[Instructions to follow]: Please give the whole listing again exactly, without any of its pictures.

-- Opening Marker --

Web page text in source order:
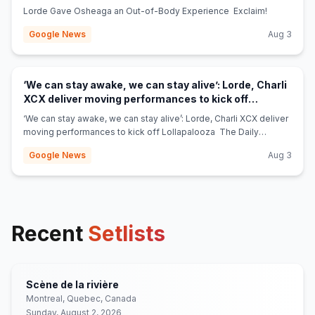
Lorde Gave Osheaga an Out-of-Body Experience Exclaim!
Google News Aug 3
‘We can stay awake, we can stay alive’: Lorde, Charli
XCX deliver moving performances to kick off
Lollapalooza - The Daily Northwestern
‘We can stay awake, we can stay alive’: Lorde, Charli XCX deliver
moving performances to kick off Lollapalooza The Daily
Google News
Aug 3
Recent Setlists
Scène de la rivière
Montreal, Quebec, Canada
Sunday, August 2, 2026
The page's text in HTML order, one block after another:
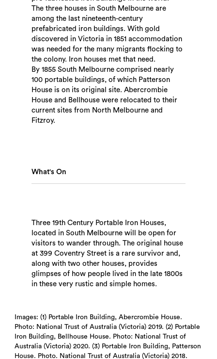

-- Closing Marker --

[Result for this exercise]:
Web page text in source order:
Lorde Gave Osheaga an Out-of-Body Experience Exclaim!
Google News Aug 3
‘We can stay awake, we can stay alive’: Lorde, Charli
XCX deliver moving performances to kick off
Lollapalooza - The Daily Northwestern
‘We can stay awake, we can stay alive’: Lorde, Charli XCX deliver
moving performances to kick off Lollapalooza The Daily
Google News
Aug 3
Recent Setlists
Scène de la rivière
Montreal, Quebec, Canada
Sunday, August 2, 2026
The page's text in HTML order, one block after another:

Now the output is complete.